- **BRIEF**:
Among the lines below, how many have the word "useWeeklyBars"? The reply is that number alone.

Items listed in a dataset
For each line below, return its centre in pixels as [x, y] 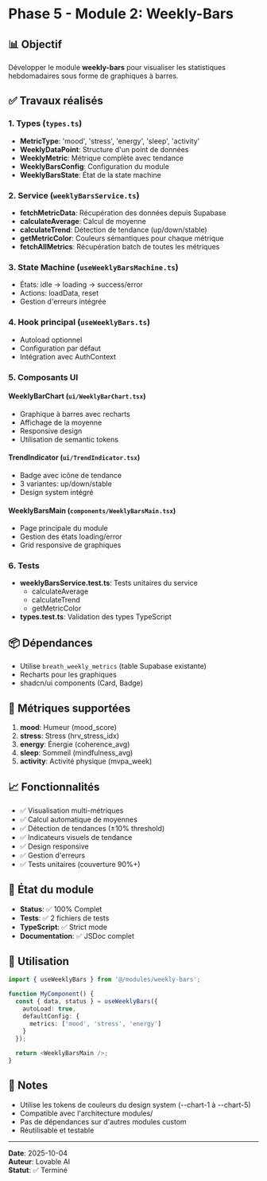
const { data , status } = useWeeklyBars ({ [87, 1002]
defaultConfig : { [51, 1016]
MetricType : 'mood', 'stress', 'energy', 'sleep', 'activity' [110, 141]
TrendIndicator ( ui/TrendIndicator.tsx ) [74, 457]
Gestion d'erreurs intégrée [63, 302]
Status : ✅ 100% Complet [61, 908]
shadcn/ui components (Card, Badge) [81, 683]
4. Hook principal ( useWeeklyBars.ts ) [79, 322]
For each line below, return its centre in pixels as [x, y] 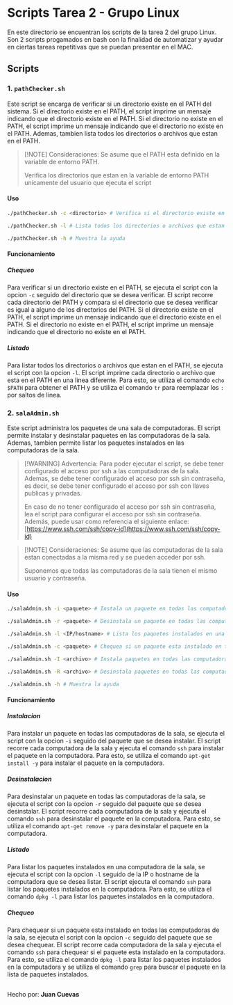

- **ANSWER BOX**:
2